*Work to complete:* Look through the listing below for the string "problem". Show each line where it occurs.

(Source data)

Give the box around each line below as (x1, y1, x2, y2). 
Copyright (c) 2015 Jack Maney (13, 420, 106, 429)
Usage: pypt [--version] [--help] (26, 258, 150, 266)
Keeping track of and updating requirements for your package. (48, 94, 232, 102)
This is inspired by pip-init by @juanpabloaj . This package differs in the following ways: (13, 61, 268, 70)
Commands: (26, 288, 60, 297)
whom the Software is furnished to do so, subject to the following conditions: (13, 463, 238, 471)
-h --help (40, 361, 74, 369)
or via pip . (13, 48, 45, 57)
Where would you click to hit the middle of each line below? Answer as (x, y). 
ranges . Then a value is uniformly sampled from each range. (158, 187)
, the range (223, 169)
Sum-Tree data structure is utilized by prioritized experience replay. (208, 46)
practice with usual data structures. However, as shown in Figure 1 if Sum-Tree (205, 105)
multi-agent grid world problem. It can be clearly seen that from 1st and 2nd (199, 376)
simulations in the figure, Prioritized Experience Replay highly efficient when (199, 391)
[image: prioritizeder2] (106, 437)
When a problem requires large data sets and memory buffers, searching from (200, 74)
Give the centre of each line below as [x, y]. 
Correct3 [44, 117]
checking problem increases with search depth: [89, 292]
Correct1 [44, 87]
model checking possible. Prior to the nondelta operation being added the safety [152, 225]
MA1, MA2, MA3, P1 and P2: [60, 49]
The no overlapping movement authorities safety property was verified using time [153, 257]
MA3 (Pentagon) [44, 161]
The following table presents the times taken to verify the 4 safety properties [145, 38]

(End Source data)
(Source data)

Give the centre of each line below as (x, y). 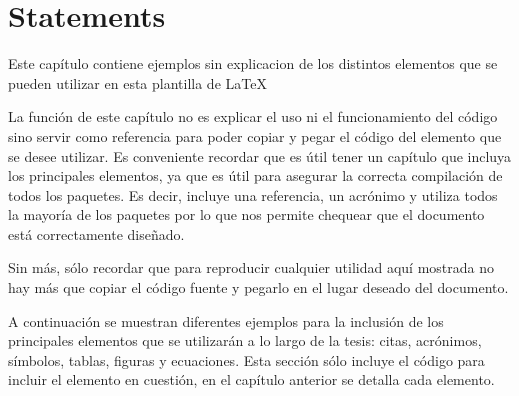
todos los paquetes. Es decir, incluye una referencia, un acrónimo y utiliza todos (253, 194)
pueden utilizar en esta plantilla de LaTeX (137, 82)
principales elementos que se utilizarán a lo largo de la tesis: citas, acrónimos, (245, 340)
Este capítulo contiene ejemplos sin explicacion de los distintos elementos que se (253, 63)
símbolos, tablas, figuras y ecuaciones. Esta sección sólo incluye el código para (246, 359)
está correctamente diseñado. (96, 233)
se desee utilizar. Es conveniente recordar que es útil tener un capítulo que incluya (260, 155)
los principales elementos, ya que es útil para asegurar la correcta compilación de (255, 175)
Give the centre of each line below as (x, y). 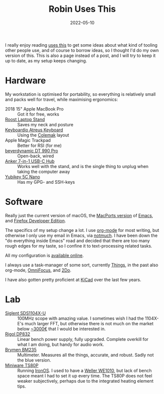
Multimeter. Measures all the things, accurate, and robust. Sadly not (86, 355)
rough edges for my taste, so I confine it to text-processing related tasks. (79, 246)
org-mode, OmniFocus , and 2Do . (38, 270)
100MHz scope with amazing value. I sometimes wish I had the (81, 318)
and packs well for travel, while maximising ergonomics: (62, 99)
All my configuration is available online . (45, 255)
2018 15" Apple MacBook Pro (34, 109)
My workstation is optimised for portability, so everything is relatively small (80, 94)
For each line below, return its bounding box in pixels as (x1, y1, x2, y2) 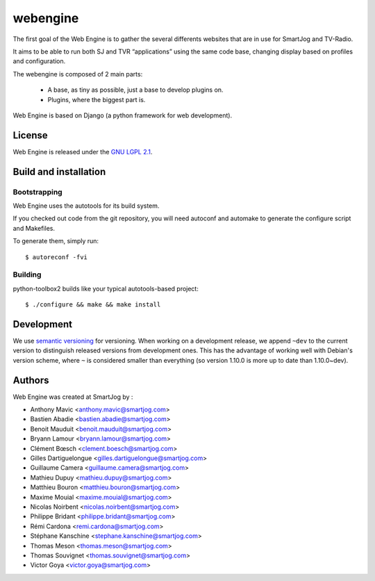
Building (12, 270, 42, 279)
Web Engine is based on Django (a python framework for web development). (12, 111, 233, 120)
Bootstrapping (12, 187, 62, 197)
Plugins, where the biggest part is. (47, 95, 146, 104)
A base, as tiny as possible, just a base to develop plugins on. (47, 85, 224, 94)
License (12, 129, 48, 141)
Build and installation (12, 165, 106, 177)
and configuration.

(End Source data)

*Task result:*
multi-agent grid world problem. It can be clearly seen that from 1st and 2nd (199, 376)
When a problem requires large data sets and memory buffers, searching from (200, 74)
checking problem increases with search depth: [89, 292]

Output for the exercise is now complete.